* _The problem_
Restate every line below word for word, but drop each picture.

====== Record excerpts

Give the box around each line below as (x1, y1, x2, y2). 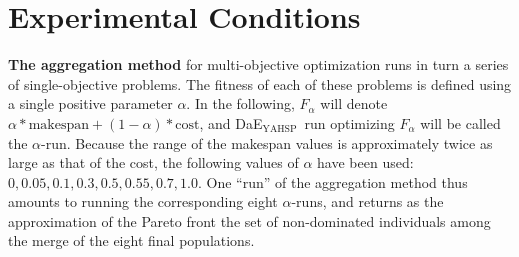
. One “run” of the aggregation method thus (197, 171, 468, 192)
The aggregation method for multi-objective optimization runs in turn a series (8, 54, 509, 75)
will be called (420, 112, 501, 133)
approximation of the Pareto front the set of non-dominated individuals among (8, 210, 491, 231)
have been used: (317, 152, 414, 173)
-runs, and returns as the (291, 191, 444, 212)
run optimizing (304, 112, 395, 133)
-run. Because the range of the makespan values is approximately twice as (41, 132, 493, 153)
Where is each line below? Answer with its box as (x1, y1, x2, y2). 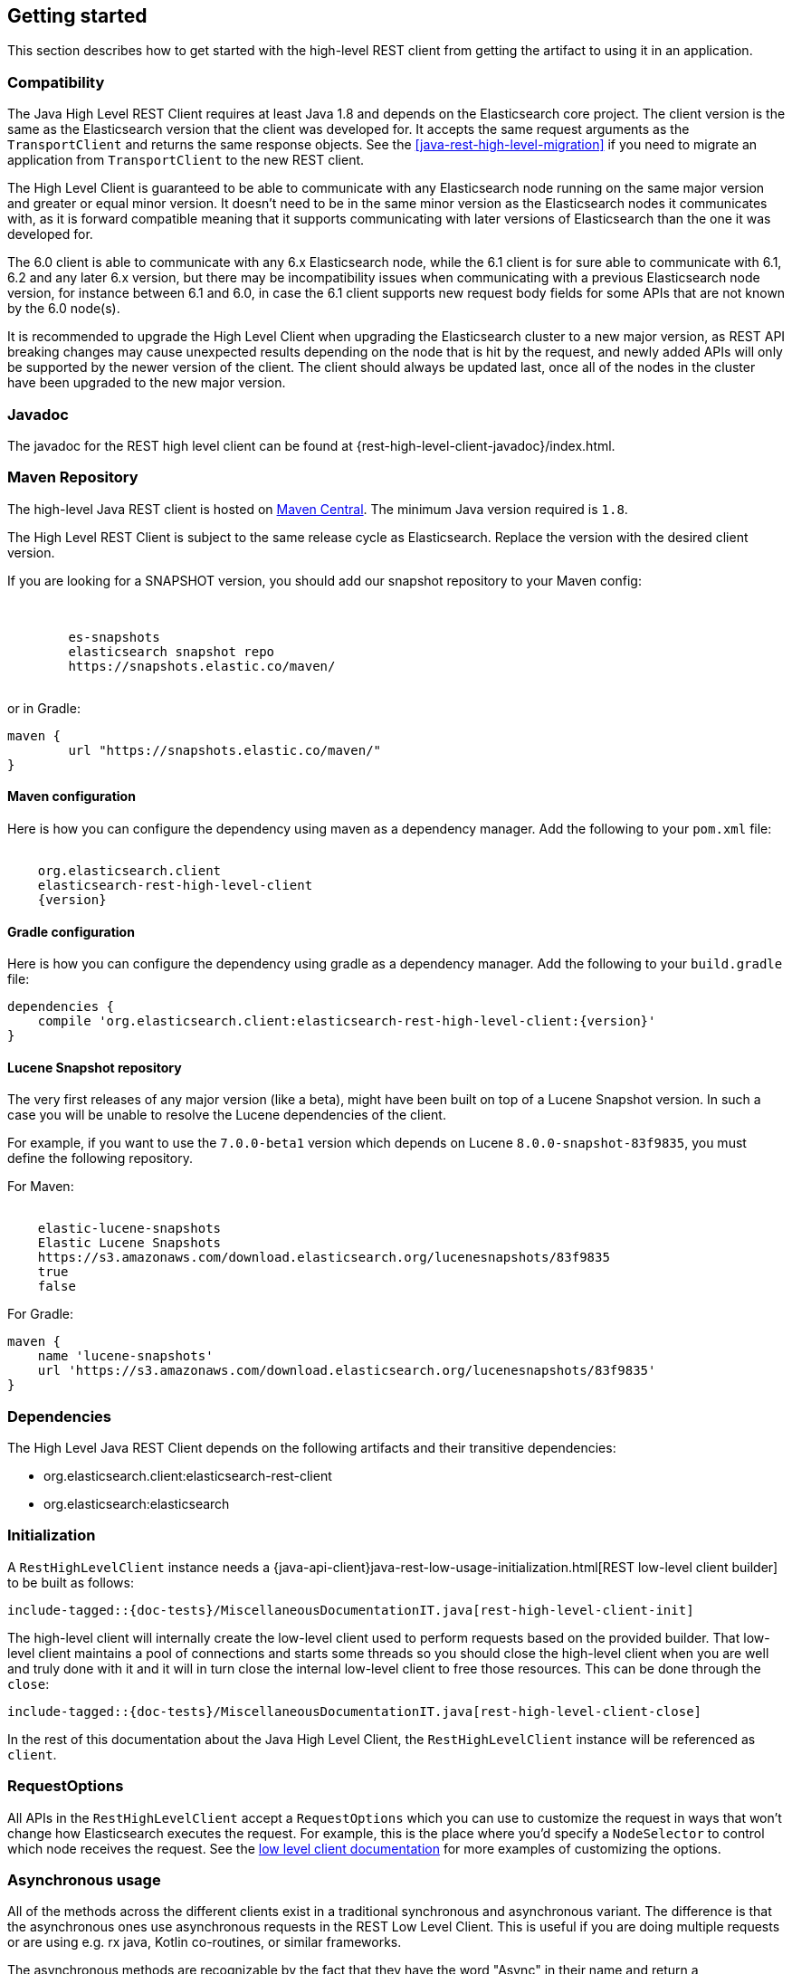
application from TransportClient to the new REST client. (7, 152, 365, 168)
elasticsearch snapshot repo (68, 644, 275, 659)
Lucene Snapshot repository (7, 1059, 182, 1075)
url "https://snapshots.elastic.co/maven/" (68, 742, 382, 758)
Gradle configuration (7, 923, 135, 939)
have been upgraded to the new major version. (7, 375, 286, 391)
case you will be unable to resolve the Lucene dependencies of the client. (7, 1107, 446, 1123)
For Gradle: (7, 1306, 74, 1322)

============

* _Result of the task_
Give the box around each line below as (x1, y1, x2, y2). 
. One “run” of the aggregation method thus (197, 171, 468, 192)
The aggregation method for multi-objective optimization runs in turn a series (8, 54, 509, 75)
will be called (420, 112, 501, 133)
approximation of the Pareto front the set of non-dominated individuals among (8, 210, 491, 231)
have been used: (317, 152, 414, 173)
-runs, and returns as the (291, 191, 444, 212)
run optimizing (304, 112, 395, 133)
-run. Because the range of the makespan values is approximately twice as (41, 132, 493, 153)
Where is each line below? Answer with its box as (x1, y1, x2, y2). 
application from TransportClient to the new REST client. (7, 152, 365, 168)
elasticsearch snapshot repo (68, 644, 275, 659)
Lucene Snapshot repository (7, 1059, 182, 1075)
url "https://snapshots.elastic.co/maven/" (68, 742, 382, 758)
Gradle configuration (7, 923, 135, 939)
have been upgraded to the new major version. (7, 375, 286, 391)
case you will be unable to resolve the Lucene dependencies of the client. (7, 1107, 446, 1123)
For Gradle: (7, 1306, 74, 1322)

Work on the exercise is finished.